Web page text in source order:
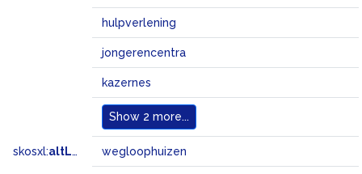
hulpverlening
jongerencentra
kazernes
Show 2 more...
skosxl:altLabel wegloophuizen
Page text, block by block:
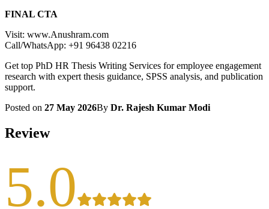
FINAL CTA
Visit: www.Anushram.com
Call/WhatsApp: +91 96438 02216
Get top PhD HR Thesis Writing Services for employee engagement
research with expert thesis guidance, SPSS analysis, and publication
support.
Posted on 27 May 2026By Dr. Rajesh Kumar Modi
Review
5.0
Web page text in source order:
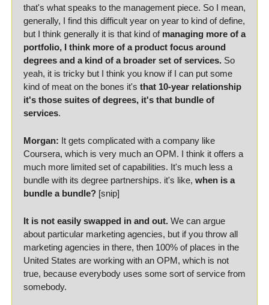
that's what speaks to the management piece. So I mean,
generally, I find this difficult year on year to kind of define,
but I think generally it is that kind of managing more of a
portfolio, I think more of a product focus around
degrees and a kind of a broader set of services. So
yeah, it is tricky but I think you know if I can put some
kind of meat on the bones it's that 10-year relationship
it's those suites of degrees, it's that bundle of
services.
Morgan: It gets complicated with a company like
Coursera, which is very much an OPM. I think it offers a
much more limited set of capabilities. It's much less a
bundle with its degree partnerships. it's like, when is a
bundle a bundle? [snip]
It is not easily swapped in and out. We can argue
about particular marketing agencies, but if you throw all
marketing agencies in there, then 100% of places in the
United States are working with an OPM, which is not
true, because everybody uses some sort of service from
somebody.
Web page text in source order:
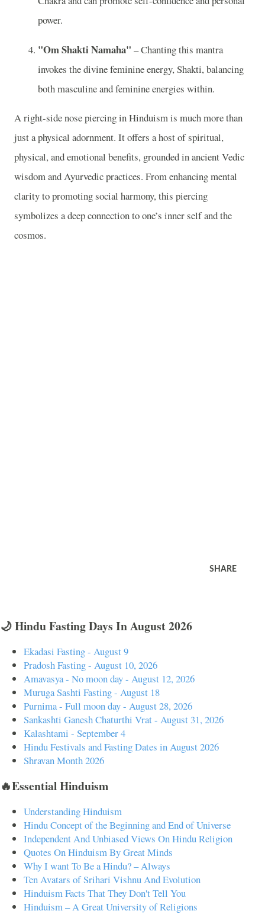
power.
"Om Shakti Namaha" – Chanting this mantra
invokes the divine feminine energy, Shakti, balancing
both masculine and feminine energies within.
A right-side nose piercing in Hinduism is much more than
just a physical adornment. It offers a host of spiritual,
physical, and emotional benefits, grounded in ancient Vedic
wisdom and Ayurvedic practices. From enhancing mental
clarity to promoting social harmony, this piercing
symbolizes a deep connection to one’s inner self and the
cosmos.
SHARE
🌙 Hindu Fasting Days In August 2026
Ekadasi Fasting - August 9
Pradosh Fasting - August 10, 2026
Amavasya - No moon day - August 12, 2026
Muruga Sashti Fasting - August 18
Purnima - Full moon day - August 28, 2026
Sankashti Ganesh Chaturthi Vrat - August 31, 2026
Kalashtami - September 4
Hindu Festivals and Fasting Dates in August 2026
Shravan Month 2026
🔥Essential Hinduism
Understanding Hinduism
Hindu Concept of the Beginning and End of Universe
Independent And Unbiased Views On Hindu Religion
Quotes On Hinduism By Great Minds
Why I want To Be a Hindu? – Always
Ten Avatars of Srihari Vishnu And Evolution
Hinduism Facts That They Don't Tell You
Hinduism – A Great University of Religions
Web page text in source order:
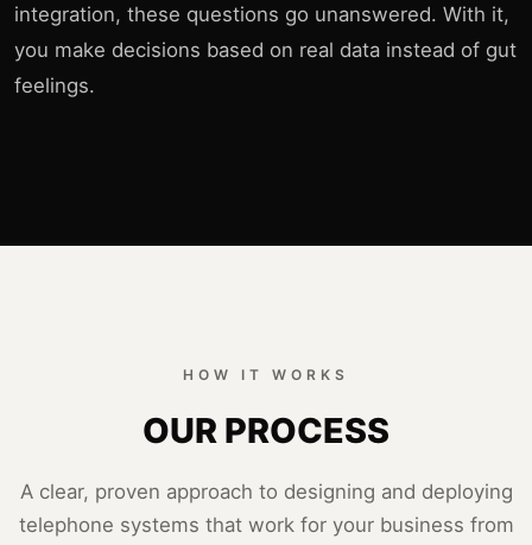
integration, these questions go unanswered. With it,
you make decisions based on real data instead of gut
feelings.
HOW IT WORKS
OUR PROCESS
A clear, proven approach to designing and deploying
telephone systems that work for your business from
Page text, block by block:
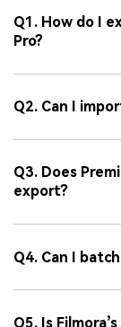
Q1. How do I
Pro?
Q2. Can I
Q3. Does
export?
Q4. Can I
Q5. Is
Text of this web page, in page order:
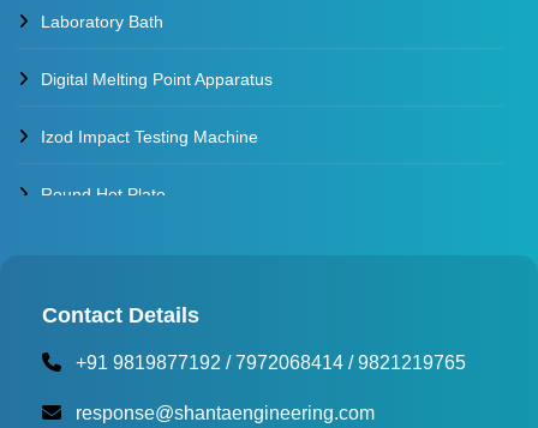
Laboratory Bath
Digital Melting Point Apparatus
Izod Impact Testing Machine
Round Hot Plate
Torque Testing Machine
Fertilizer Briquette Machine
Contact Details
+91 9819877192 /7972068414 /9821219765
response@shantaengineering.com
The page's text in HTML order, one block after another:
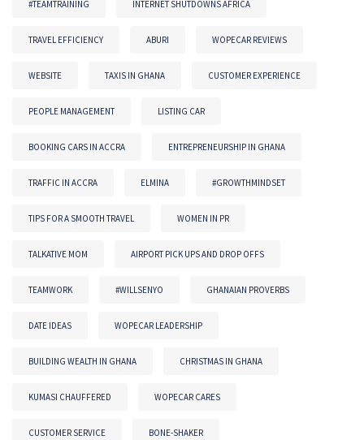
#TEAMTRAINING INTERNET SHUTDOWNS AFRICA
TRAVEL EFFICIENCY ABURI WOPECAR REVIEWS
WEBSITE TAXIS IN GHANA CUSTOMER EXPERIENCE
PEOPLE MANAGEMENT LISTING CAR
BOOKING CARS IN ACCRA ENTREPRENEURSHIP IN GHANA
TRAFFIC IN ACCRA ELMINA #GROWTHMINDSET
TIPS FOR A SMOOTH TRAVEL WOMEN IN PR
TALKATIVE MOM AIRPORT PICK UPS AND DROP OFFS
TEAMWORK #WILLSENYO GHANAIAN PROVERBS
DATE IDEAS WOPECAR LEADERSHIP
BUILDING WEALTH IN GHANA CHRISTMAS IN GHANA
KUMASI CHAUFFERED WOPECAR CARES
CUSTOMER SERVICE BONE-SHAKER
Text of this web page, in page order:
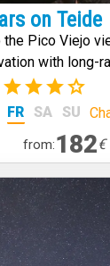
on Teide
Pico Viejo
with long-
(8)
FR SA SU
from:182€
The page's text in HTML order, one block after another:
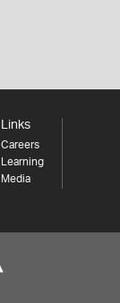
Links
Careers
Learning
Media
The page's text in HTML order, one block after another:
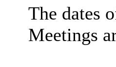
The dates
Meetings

□ □ □ □ □ □ □

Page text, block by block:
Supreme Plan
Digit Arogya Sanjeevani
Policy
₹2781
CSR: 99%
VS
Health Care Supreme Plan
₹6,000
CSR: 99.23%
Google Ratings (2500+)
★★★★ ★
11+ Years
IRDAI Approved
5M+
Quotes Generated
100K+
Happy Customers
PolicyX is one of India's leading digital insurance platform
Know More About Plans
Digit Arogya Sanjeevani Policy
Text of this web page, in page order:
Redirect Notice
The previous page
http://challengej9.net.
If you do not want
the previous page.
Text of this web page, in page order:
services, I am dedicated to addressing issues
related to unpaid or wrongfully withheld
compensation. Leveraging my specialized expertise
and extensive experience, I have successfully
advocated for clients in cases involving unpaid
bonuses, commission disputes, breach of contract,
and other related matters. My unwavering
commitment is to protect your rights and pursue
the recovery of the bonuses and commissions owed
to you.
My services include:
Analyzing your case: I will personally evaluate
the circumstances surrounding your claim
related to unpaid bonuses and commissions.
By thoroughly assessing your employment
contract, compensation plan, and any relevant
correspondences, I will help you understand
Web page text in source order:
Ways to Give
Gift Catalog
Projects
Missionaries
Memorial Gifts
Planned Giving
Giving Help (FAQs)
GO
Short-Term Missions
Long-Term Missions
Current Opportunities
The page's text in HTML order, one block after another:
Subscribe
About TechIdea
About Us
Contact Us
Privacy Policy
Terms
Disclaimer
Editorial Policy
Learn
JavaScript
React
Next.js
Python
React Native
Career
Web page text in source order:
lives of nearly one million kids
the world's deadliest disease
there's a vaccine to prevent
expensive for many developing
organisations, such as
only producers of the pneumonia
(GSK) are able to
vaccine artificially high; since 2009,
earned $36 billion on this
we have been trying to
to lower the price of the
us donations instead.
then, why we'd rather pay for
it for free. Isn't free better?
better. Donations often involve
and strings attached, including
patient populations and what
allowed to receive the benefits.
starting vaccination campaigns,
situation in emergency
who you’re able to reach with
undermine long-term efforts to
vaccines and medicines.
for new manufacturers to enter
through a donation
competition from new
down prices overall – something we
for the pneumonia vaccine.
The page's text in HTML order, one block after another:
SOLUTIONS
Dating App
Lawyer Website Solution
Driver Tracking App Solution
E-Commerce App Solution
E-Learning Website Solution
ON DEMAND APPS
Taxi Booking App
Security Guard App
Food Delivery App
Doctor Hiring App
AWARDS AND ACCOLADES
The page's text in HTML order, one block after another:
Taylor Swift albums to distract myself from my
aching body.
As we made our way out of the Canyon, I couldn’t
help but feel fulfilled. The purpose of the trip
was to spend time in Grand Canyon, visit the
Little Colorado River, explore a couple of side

□ □ □ □ □ □ □

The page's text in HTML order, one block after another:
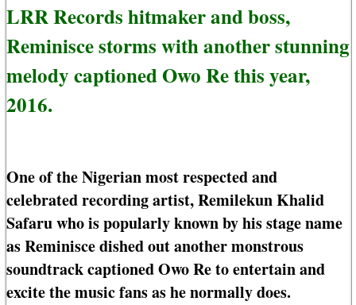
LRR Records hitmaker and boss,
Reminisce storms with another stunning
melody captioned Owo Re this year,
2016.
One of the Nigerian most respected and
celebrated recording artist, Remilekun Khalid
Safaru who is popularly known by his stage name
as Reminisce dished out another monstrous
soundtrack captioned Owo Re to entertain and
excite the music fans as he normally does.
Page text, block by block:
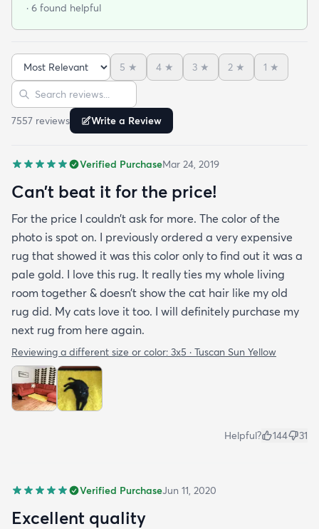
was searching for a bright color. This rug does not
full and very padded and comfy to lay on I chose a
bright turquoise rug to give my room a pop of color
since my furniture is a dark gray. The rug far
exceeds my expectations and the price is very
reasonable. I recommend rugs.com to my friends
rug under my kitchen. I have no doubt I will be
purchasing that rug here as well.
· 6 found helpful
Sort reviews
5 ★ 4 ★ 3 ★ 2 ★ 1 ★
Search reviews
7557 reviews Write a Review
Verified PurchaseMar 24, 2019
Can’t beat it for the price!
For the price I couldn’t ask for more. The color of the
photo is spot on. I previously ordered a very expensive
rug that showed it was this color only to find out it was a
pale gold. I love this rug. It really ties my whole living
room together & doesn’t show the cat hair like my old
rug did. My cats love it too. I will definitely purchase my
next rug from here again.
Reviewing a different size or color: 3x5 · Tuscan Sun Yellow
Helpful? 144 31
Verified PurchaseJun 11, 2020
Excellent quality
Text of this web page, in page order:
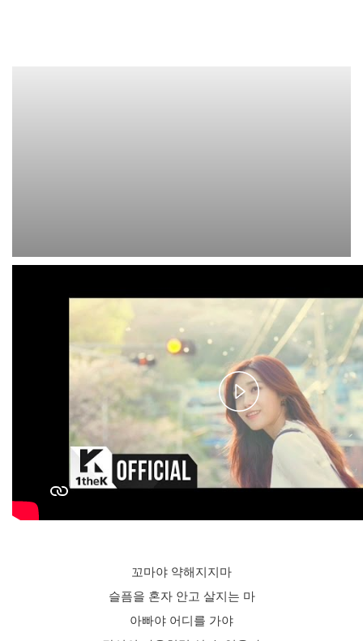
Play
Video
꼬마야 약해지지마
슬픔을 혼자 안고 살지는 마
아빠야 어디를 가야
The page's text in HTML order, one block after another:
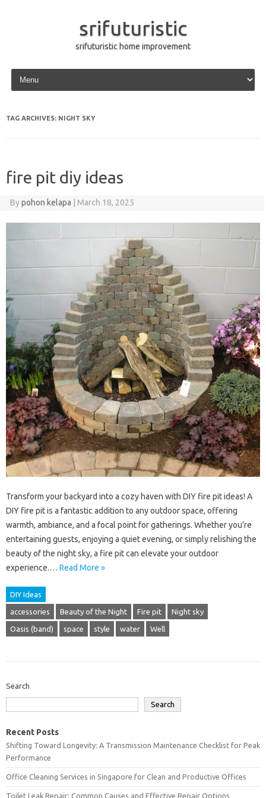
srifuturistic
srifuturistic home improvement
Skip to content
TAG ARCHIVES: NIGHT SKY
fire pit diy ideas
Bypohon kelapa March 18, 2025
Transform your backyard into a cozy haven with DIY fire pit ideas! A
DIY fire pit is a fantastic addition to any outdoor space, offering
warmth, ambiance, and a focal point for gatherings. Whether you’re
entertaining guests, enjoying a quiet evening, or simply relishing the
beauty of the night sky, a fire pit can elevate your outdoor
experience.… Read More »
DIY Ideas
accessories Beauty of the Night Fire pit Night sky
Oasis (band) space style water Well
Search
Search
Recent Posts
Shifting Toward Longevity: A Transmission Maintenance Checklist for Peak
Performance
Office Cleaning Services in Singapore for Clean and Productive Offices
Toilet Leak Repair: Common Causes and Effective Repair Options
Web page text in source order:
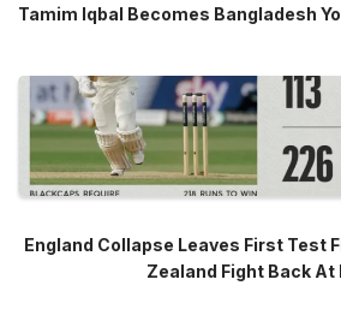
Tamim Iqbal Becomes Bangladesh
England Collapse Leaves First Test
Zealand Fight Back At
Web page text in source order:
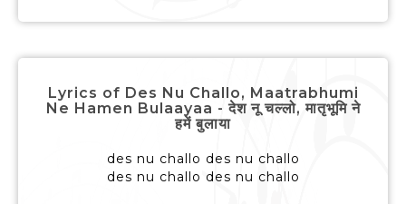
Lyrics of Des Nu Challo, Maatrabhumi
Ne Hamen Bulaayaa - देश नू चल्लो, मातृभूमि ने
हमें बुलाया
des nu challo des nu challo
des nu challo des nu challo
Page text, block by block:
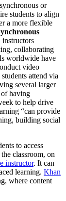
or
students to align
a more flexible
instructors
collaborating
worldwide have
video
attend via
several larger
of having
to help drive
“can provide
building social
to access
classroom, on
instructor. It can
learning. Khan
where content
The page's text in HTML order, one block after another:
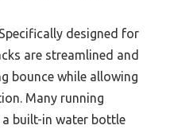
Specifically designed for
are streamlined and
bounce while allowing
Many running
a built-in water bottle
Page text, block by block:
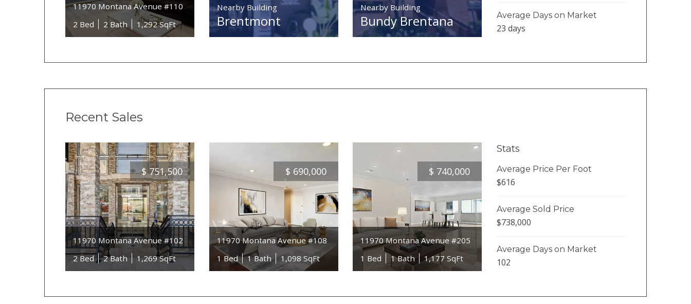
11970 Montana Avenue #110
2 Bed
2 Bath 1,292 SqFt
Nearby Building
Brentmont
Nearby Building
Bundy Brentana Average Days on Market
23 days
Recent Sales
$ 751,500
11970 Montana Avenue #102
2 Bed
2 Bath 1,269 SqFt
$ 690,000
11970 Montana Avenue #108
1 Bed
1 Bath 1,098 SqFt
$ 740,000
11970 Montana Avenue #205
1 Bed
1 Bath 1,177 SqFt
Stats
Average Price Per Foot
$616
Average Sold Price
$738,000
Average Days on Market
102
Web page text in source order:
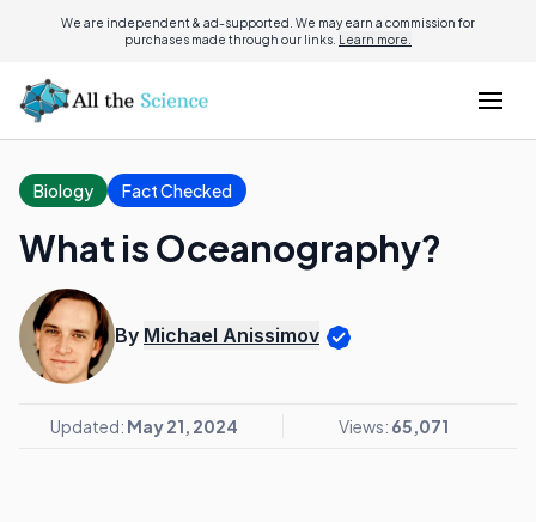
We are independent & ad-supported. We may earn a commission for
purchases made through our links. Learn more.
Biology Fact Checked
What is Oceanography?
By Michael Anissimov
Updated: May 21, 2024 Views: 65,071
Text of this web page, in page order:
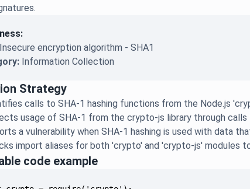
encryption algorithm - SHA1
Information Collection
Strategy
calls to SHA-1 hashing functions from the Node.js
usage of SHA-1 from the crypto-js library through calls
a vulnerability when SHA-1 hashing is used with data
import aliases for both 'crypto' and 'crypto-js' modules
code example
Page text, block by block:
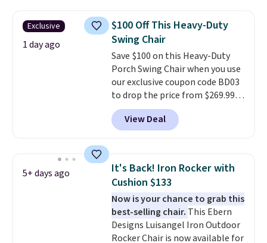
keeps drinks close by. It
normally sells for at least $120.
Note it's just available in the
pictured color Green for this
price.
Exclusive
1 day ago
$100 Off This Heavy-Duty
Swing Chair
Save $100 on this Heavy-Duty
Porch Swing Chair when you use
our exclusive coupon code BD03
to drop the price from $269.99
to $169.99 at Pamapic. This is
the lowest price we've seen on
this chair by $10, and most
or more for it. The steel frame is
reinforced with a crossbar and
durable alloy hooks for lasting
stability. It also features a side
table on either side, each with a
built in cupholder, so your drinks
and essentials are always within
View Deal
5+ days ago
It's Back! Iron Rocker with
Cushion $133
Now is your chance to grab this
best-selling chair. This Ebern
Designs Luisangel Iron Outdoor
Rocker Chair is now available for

□ □ □ □ □ □ □

> [REQUIRED ACTION]:
Look above for the line holding "services, I am dedicated to addressing issues", then set down exactly that line and every line after it up to and including the line holding "for new manufacturers to enter", with nothing else.

> [ANSWER FOR THE TASK]:
services, I am dedicated to addressing issues
related to unpaid or wrongfully withheld
compensation. Leveraging my specialized expertise
and extensive experience, I have successfully
advocated for clients in cases involving unpaid
bonuses, commission disputes, breach of contract,
and other related matters. My unwavering
commitment is to protect your rights and pursue
the recovery of the bonuses and commissions owed
to you.
My services include:
Analyzing your case: I will personally evaluate
the circumstances surrounding your claim
related to unpaid bonuses and commissions.
By thoroughly assessing your employment
contract, compensation plan, and any relevant
correspondences, I will help you understand
Web page text in source order:
Ways to Give
Gift Catalog
Projects
Missionaries
Memorial Gifts
Planned Giving
Giving Help (FAQs)
GO
Short-Term Missions
Long-Term Missions
Current Opportunities
The page's text in HTML order, one block after another:
Subscribe
About TechIdea
About Us
Contact Us
Privacy Policy
Terms
Disclaimer
Editorial Policy
Learn
JavaScript
React
Next.js
Python
React Native
Career
Web page text in source order:
lives of nearly one million kids
the world's deadliest disease
there's a vaccine to prevent
expensive for many developing
organisations, such as
only producers of the pneumonia
(GSK) are able to
vaccine artificially high; since 2009,
earned $36 billion on this
we have been trying to
to lower the price of the
us donations instead.
then, why we'd rather pay for
it for free. Isn't free better?
better. Donations often involve
and strings attached, including
patient populations and what
allowed to receive the benefits.
starting vaccination campaigns,
situation in emergency
who you’re able to reach with
undermine long-term efforts to
vaccines and medicines.
for new manufacturers to enter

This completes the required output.